- **EXERCISE**
Give the listing back in full, exactly as written, with the pictures removed.

- **RECORDS FOR PROCESSING**
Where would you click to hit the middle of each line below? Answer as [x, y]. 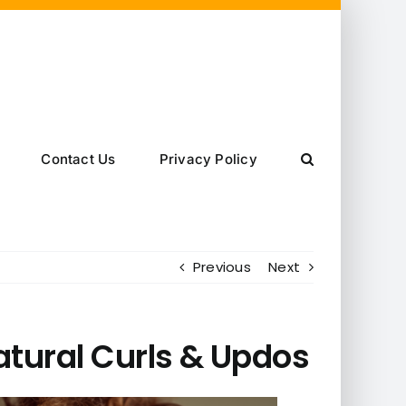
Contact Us [78, 159]
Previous [222, 266]
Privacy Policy [208, 159]
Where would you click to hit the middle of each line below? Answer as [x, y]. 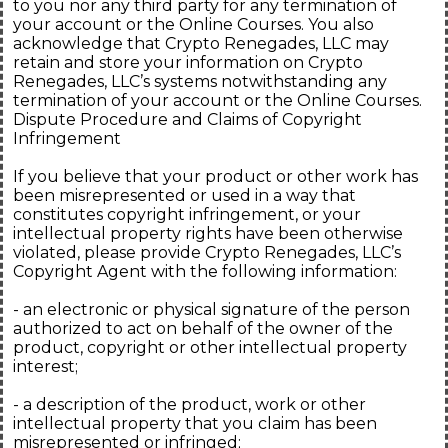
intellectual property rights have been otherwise [208, 234]
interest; [45, 367]
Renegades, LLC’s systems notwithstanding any [200, 82]
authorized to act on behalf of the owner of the [203, 329]
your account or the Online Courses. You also [193, 25]
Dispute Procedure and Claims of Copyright [187, 120]
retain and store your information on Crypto [188, 63]
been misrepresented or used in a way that [184, 196]
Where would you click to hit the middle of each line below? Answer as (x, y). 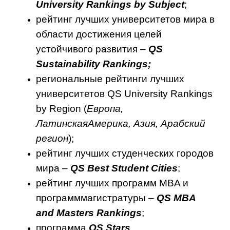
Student (130, 168)
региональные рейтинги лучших (110, 79)
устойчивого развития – (92, 49)
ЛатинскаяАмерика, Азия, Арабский (121, 123)
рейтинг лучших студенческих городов (125, 153)
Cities (164, 168)
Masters (75, 213)
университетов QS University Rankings (124, 94)
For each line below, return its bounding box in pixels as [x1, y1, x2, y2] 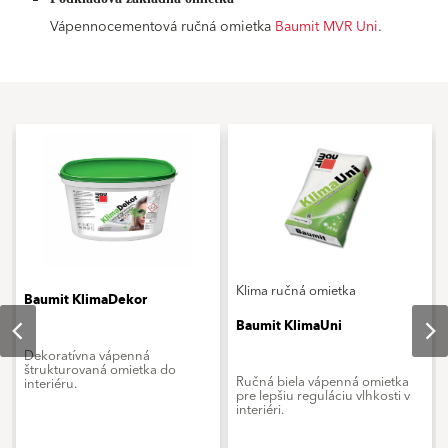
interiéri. [236, 399, 284, 422]
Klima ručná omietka [236, 280, 356, 303]
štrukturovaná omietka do [24, 359, 176, 382]
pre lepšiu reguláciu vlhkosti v [236, 385, 410, 408]
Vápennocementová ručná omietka [50, 15, 275, 40]
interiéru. [24, 373, 77, 396]
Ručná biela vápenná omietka [236, 371, 409, 394]
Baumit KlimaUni [236, 315, 342, 338]
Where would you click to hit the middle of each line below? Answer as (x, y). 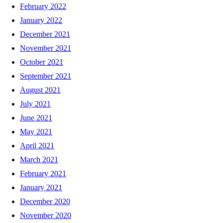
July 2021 (35, 104)
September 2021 (46, 76)
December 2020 (45, 201)
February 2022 (43, 6)
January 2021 (41, 187)
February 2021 (43, 173)
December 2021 (45, 34)
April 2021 (37, 145)
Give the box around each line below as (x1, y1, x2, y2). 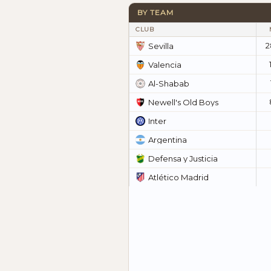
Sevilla (148, 41, 174, 51)
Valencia (148, 59, 181, 70)
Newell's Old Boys (148, 97, 218, 107)
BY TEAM (137, 8, 174, 18)
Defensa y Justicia (148, 153, 218, 163)
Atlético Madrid (148, 172, 209, 182)
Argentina (148, 134, 187, 145)
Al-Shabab (148, 78, 189, 88)
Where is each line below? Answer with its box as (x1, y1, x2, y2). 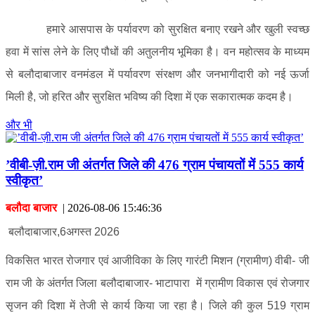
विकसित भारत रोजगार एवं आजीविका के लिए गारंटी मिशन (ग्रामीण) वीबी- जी (6, 254, 309, 266)
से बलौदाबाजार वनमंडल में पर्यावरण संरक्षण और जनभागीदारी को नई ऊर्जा (6, 68, 309, 81)
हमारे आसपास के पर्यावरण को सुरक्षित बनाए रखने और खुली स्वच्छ (6, 23, 309, 36)
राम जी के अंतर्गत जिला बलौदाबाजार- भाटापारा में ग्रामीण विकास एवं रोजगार (6, 276, 309, 289)
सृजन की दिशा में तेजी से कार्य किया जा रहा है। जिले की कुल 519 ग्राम (6, 299, 309, 311)
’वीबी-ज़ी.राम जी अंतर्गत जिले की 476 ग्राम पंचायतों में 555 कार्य (6, 157, 304, 172)
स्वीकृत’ (6, 172, 43, 188)
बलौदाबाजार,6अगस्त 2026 (8, 225, 120, 238)
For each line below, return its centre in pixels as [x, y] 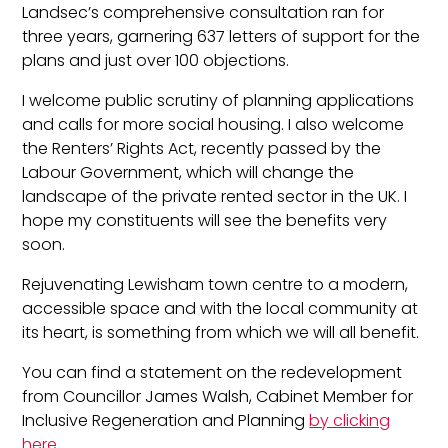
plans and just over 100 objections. [156, 60]
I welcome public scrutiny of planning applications [218, 100]
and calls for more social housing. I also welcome [213, 124]
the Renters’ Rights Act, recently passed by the [202, 148]
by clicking [350, 420]
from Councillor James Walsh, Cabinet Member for [218, 396]
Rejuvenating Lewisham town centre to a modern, [215, 284]
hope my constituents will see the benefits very [205, 220]
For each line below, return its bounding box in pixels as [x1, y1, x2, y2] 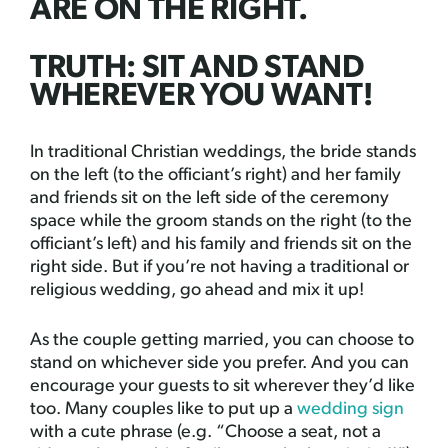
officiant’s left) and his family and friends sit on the [30, 235, 412, 255]
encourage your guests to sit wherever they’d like [30, 377, 415, 397]
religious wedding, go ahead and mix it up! [30, 281, 364, 301]
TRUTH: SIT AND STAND [30, 53, 365, 86]
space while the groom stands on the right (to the [30, 212, 412, 232]
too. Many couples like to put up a [30, 400, 297, 420]
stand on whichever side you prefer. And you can [30, 354, 409, 374]
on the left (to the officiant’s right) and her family [30, 166, 401, 186]
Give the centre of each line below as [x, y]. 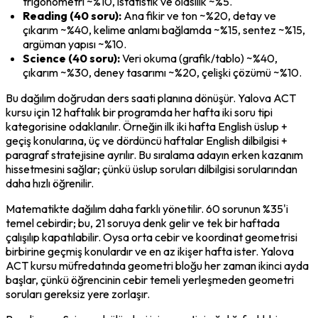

- **PROBLEM SOLUTION**
Where would you click to hit the middle of each line below? Answer as [x, y]. 
Contact Us [78, 159]
Previous [222, 266]
Privacy Policy [208, 159]
Where would you click to hit the middle of each line below? Answer as [x, y]. 
intellectual property rights have been otherwise [208, 234]
interest; [45, 367]
Renegades, LLC’s systems notwithstanding any [200, 82]
authorized to act on behalf of the owner of the [203, 329]
your account or the Online Courses. You also [193, 25]
Dispute Procedure and Claims of Copyright [187, 120]
retain and store your information on Crypto [188, 63]
been misrepresented or used in a way that [184, 196]
Where would you click to hit the middle of each line below? Answer as (x, y). 
Student (130, 168)
региональные рейтинги лучших (110, 79)
устойчивого развития – (92, 49)
ЛатинскаяАмерика, Азия, Арабский (121, 123)
рейтинг лучших студенческих городов (125, 153)
Cities (164, 168)
Masters (75, 213)
университетов QS University Rankings (124, 94)
For each line below, return its bounding box in pixels as [x1, y1, x2, y2] 
interiéri. [236, 399, 284, 422]
Klima ručná omietka [236, 280, 356, 303]
štrukturovaná omietka do [24, 359, 176, 382]
pre lepšiu reguláciu vlhkosti v [236, 385, 410, 408]
Vápennocementová ručná omietka [50, 15, 275, 40]
interiéru. [24, 373, 77, 396]
Ručná biela vápenná omietka [236, 371, 409, 394]
Baumit KlimaUni [236, 315, 342, 338]
Where would you click to hit the middle of each line below? Answer as (x, y). 
July 2021 (35, 104)
September 2021 (46, 76)
December 2020 (45, 201)
February 2022 (43, 6)
January 2021 (41, 187)
February 2021 (43, 173)
December 2021 (45, 34)
April 2021 (37, 145)
Give the box around each line below as (x1, y1, x2, y2). 
Sevilla (148, 41, 174, 51)
Valencia (148, 59, 181, 70)
Newell's Old Boys (148, 97, 218, 107)
BY TEAM (137, 8, 174, 18)
Defensa y Justicia (148, 153, 218, 163)
Atlético Madrid (148, 172, 209, 182)
Argentina (148, 134, 187, 145)
Al-Shabab (148, 78, 189, 88)
Where is each line below? Answer with its box as (x1, y1, x2, y2). 
विकसित भारत रोजगार एवं आजीविका के लिए गारंटी मिशन (ग्रामीण) वीबी- जी (6, 254, 309, 266)
से बलौदाबाजार वनमंडल में पर्यावरण संरक्षण और जनभागीदारी को नई ऊर्जा (6, 68, 309, 81)
हमारे आसपास के पर्यावरण को सुरक्षित बनाए रखने और खुली स्वच्छ (6, 23, 309, 36)
राम जी के अंतर्गत जिला बलौदाबाजार- भाटापारा में ग्रामीण विकास एवं रोजगार (6, 276, 309, 289)
सृजन की दिशा में तेजी से कार्य किया जा रहा है। जिले की कुल 519 ग्राम (6, 299, 309, 311)
’वीबी-ज़ी.राम जी अंतर्गत जिले की 476 ग्राम पंचायतों में 555 कार्य (6, 157, 304, 172)
स्वीकृत’ (6, 172, 43, 188)
बलौदाबाजार,6अगस्त 2026 (8, 225, 120, 238)
For each line below, return its centre in pixels as [x, y] 
plans and just over 100 objections. [156, 60]
I welcome public scrutiny of planning applications [218, 100]
and calls for more social housing. I also welcome [213, 124]
the Renters’ Rights Act, recently passed by the [202, 148]
by clicking [350, 420]
from Councillor James Walsh, Cabinet Member for [218, 396]
Rejuvenating Lewisham town centre to a modern, [215, 284]
hope my constituents will see the benefits very [205, 220]
For each line below, return its bounding box in pixels as [x1, y1, x2, y2] 
officiant’s left) and his family and friends sit on the [30, 235, 412, 255]
encourage your guests to sit wherever they’d like [30, 377, 415, 397]
religious wedding, go ahead and mix it up! [30, 281, 364, 301]
TRUTH: SIT AND STAND [30, 53, 365, 86]
space while the groom stands on the right (to the [30, 212, 412, 232]
too. Many couples like to put up a [30, 400, 297, 420]
stand on whichever side you prefer. And you can [30, 354, 409, 374]
on the left (to the officiant’s right) and her family [30, 166, 401, 186]
Give the centre of each line below as [x, y]. 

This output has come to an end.